No, no me molestaba.
—¿No es un lío tener el mismo nombre que el científico aquel?
Tardé un momento en comprenderlo. ¿Me estaba tomando el pelo?
Finalmente lo entendí.
—Yo soy el científico aquel —respondí. Calló un momento y luego
sonrió.
—Perdone. Como ése es mi problema, pensé que también sería el
suyo.
Me tendió la mano.
—Me llamo William F. Buckiey.
(Bueno, no era exactamente William F. Buckiey, pero llevaba el
nombre de un conocido y polémico entrevistador de televisión, lo que sin
duda le había valido gran número de inofensivas bromas.)

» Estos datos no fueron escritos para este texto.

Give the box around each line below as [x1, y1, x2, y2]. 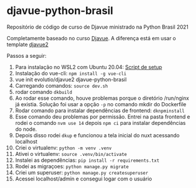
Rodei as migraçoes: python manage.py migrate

Mientras nos instalábamos en el coche para emprender el largo
recorrido, con los limpiaparabrisas funcionando rítmicamente, me dijo que se
alegraba de que yo fuera «el científico aquel» porque tenía muchas preguntas
sobre ciencia. ¿Me molestaba?
No, no me molestaba.
Y nos pusimos a hablar. Pero no de ciencia. Él quería hablar de los
extraterrestres congelados que languidecían en una base de las Fuerzas
Aéreas cerca de San Antonio, de «canalización» (una manera de oír lo que
hay en la mente de los muertos... que no es mucho, por lo visto), de cristales,
de las profecías de Nostradamus, de astrología, del sudario de Turín...
Presentaba cada uno de estos portentosos temas con un entusiasmo lleno de
optimismo. Yo me veía obligado a decepcionarle cada vez.
—La prueba es insostenible —le repetía una y otra vez—. Hay una
explicación mucho más sencilla.
En cierto modo era un hombre bastante leído. Conocía los distintos
matices especulativos, por ejemplo, sobre los «continentes hundidos» de la
Atlántida y Lemuria. Se sabía al dedillo cuáles eran las expediciones
submarinas previstas para encontrar las columnas caídas y los minaretes rotos
de una civilización antiguamente grande cuyos restos ahora sólo eran
visitados por peces luminiscentes de alta mar y calamares gigantes. Sólo
que... aunque el océano guarda muchos secretos, yo sabía que no hay la más
mínima base oceanográfica o geofísica para deducir la existencia de la
Atlántida y Lemuria. Por lo que sabe la ciencia hasta este momento, no
existieron jamás. A estas alturas, se lo dije de mala gana.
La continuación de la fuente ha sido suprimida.